Extract Field from Object
Extract only selected fields of interest from a column of type Object, consisting of multiple and possibly nested key/value pairs, into new columns.
Objects in Visual Notebooks are equivalent to:
- JavaScript objects as defined using JavaScript Object Notation "JSON" syntax
- Python dictionaries
Data analysis often involves "semi structured" data provided as JSON or XML input files. Such data may not cleanly fit into a flat tabular structure and often involves wrangling of more complex "Object" columns. Visual Notebooks provides several transformations for manipulating Objects, including creating Objects, extracting fields from Objects, and disassembling Objects.
Configuration
| Field | Description |
|---|---|
| Name default=none | Name of the node A user-specified node name, displayed in the canvas and in the dataframe as a tab. |
| Select Object Column to Extract Required | Select single column of type Object Select the input Object column from which to extract a specific field. |
| Select Field Required | Field to extract from the Object column Select a key/value to extract using the schema viewer. If the field is itself an Object with lower level key/value pairs, then a column of type Object is returned. Otherwise, a column with the same type as the one assigned to the key/value is returned. |
| Output Column Name default=Default | Desired name for the output column Select "Default" if you want the column name to display according to Default Naming Convention. Select "Custom" to specify a different name. |
| Drop Original Column(s) default=On | Toggle to drop or keep the selected input column(s) Leave the switch on to delete the Object column(s) from which output columns are extracted. Toggle the switch off to keep the selected column(s). |
| Default Naming Convention default=Use field name | Determine how output columns are named Select "Use field name" if you want the default column name to be the same as the field(s) to extract. Select "Use nested structure" if you want to include the names of all parent Objects in addition to the field(s) to extract. You can preview the name for each setting in Output Column Name for the extracted field(s); ensure "Default" is selected. |
Node Inputs/Outputs
| Input | A Visual Notebooks dataframe |
|---|---|
| Output | A dataframe with extracted fields |

Figure 1: Example dataframe output
Examples
The data shown in Figure 2 is used in the following example. We start with a JSON file comprised of a single category, or level, of customer details. The file, when loaded using the JSON input node, creates a single column of Objects corresponding to customer details. The Object column contains three keys: First_Name, Last_Name, and Suffix. We wish to extract the first and last names only.
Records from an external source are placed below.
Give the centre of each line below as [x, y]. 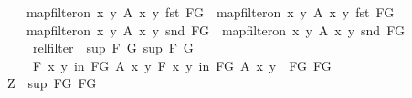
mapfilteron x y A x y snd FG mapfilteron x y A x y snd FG [215, 29]
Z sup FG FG [52, 83]
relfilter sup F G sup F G [113, 48]
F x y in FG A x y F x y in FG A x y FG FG [182, 65]
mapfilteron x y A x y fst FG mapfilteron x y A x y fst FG [210, 12]
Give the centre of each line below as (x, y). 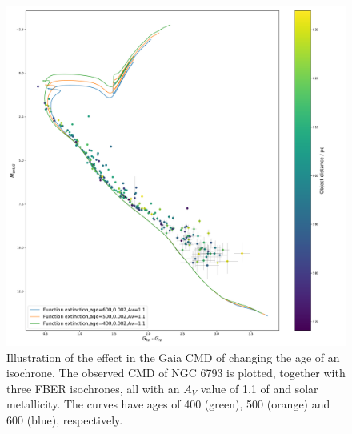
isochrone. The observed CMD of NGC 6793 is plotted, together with (176, 373)
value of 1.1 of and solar (259, 388)
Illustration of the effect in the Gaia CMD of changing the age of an (173, 357)
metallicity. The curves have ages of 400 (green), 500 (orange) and (168, 404)
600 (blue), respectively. (65, 419)
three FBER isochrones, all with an (93, 388)

Figure 2: Example input data for single level object
- Connect an Extract Field from Object node to an existing node. In this case, it is connected to a JSON node with the example data provided.
- In the JSON node under Mode, select "Singleline."
- In the Extract field from Object node, select the "details" column under Select Object Column to Extract.
- Click Launch Schema Viewer and select "First."
- Click +Additional Field and repeat steps 3-4, except select "Last" in the schema viewer.
- Click Run.
After running the node, the first and last names can be seen in the second and third columns, which is shown in Figure 3.

Figure 3: Extracting fields from a single level object
Now, let's analyze a JSON file comprising multiple categories, or levels, of customer details. The file, when loaded using the JSON input node, creates a single Objects column with nested structure representing the various categories of customer information. This data is shown in Figure 4.
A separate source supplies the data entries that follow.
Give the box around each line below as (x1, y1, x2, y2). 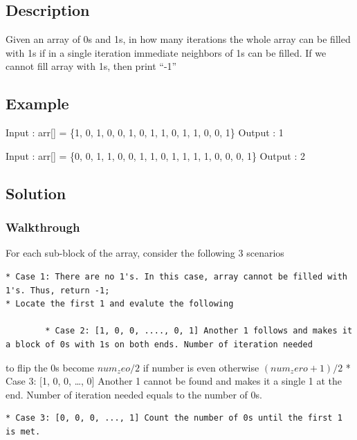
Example (6, 93, 69, 114)
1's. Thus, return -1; (6, 285, 110, 295)
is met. (6, 426, 41, 437)
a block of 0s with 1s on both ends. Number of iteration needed (6, 339, 313, 349)
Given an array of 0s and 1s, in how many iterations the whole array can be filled (6, 32, 351, 46)
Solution (6, 182, 66, 203)
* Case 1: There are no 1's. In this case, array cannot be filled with (6, 271, 347, 282)
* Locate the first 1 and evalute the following (6, 299, 234, 309)

Figure 4: Example input data for multilevel object
Once loaded, we can see that there are three "top level" key/value pairs, with each value containing another Object. The top level pairs are:
- Name
- Location
- Contact
We can extract any level of key/value pairs. Let's extract the current location as an object, first and last names, and e-mail.
- Connect an Extract Field from Object node to a JSON node with the example data provided.
- Select the "Member" column under Select Object Column to Extract.
- Click Launch Schema Viewer and select "Current."
- Click +Additional Field and repeat steps 2-3 to select "First," "Last," and "Email."
- In Advanced Configuration, under Default Naming Convention, select "Use nested struct name."
- Click Run.
The current location is an Object with key/value pairs for city and state. The first and last names, and e-mail are extracted as string columns, since they do not contain further nesting. This is shown in Figure 5.
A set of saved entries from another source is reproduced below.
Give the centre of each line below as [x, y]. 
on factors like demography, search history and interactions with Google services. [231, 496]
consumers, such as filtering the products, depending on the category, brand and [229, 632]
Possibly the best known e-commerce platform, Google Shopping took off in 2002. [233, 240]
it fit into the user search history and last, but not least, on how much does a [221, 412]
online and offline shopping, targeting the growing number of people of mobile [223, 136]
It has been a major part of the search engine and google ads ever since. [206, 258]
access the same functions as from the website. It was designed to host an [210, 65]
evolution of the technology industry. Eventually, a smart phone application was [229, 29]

Figure 5: Extracting fields from a multilevel Object
Notice how the column names of deeply nested fields are generated by appending, as a prefix, the key name at each level of the original structure. This is a result of changing the default naming convention to use the nested structure. In this example, the current location field is nested in the original object as part of the following hierarchy:
- Member
- Location
- Current
- Location
The resulting column name for this field is thus: "Member_Location_Current."